Hazra Debapriya, Kim Mi-Ryung, Byun Yung-Cheol
Department of Computer Engineering, Jeju National University, Jeju 63243, Korea.
Veterinary Internal Medicine, Kyungpook National University, Daegu 41566, Korea.
Int J Mol Sci. 2022 Mar 28;23(7):3701. doi: 10.3390/ijms23073701.

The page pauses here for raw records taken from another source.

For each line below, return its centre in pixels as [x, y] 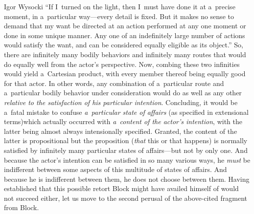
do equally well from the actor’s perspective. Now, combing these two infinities [122, 64]
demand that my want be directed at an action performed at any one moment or [125, 26]
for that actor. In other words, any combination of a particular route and [114, 83]
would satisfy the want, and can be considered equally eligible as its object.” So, [124, 45]
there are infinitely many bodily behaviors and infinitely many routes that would [125, 54]
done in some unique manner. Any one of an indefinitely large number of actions [125, 35]
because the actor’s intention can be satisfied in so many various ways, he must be [127, 160]
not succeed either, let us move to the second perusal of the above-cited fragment [126, 198]
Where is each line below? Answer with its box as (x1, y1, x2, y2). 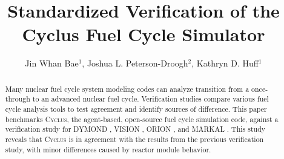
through (5, 94, 30, 104)
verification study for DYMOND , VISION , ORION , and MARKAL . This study (5, 124, 266, 134)
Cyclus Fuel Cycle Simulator (22, 22, 265, 47)
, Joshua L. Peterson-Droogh (82, 57, 188, 70)
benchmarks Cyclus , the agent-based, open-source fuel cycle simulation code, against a (5, 114, 279, 124)
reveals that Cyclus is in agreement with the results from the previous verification (5, 134, 264, 144)
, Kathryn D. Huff (191, 57, 259, 70)
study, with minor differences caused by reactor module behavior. (5, 144, 211, 154)

Nucleic acids are the basic units of deoxyribonucleic acid (DNA) sequencing. Every organism demonstrates different DNA sequences with specific nucleotides. It reveals the genetic information carried by a particular DNA segment. Nucleic acid sequencing expresses the evolutionary changes among organisms and revolutionizes disease diagnosis in animals. This paper proposes a generative adversarial networks (GAN) model to create synthetic nucleic acid sequences of the cat genome tuned to exhibit specific desired properties. We obtained the raw sequence data from Illumina next generation sequencing. Various data preprocessing steps were performed using Cutadapt and DADA2 tools. The processed data were fed to the GAN model that was designed following the architecture of Wasserstein GAN with gradient penalty (WGAN-GP). We introduced a predictor and an evaluator in our proposed GAN model to tune the synthetic sequences to acquire certain realistic properties. The predictor was built for extracting samples with a promoter sequence, and the evaluator was built for filtering samples that scored high for motif-matching. The filtered samples were then passed to the discriminator. We evaluated our model based on multiple metrics and demonstrated outputs for latent interpolation, latent complementation, and motif-matching. Evaluation results showed our proposed GAN model achieved 93.7% correlation with the original data and produced significant outcomes as compared to existing models for sequence generation.
核酸是脱氧核糖核酸(DNA)测序的基本单位。每个生物体都展示出具有特定核苷酸的不同DNA序列。它揭示了特定DNA片段所携带的遗传信息。核酸测序表达了生物体之间的进化变化,并彻底改变了动物疾病的诊断。本文提出了一种生成对抗网络(GAN)模型,以创建经过调整以展现特定所需特性的猫基因组合成核酸序列。我们从Illumina下一代测序中获得了原始序列数据。使用Cutadapt和DADA2工具执行了各种数据预处理步骤。将处理后的数据输入到基于带有梯度惩罚的 Wasserstein GAN(WGAN-GP)架构设计的GAN模型中。我们在提出的GAN模型中引入了一个预测器和一个评估器,以调整合成序列以获得某些现实特性。构建预测器用于提取具有启动子序列的样本,构建评估器用于过滤在基序匹配中得分高的样本。然后将经过过滤的样本传递给鉴别器。我们基于多个指标评估了我们的模型,并展示了潜在插值、潜在互补和基序匹配的输出。评估结果表明,我们提出的GAN模型与原始数据的相关性达到了93.7%,并且与现有的序列生成模型相比产生了显著的结果。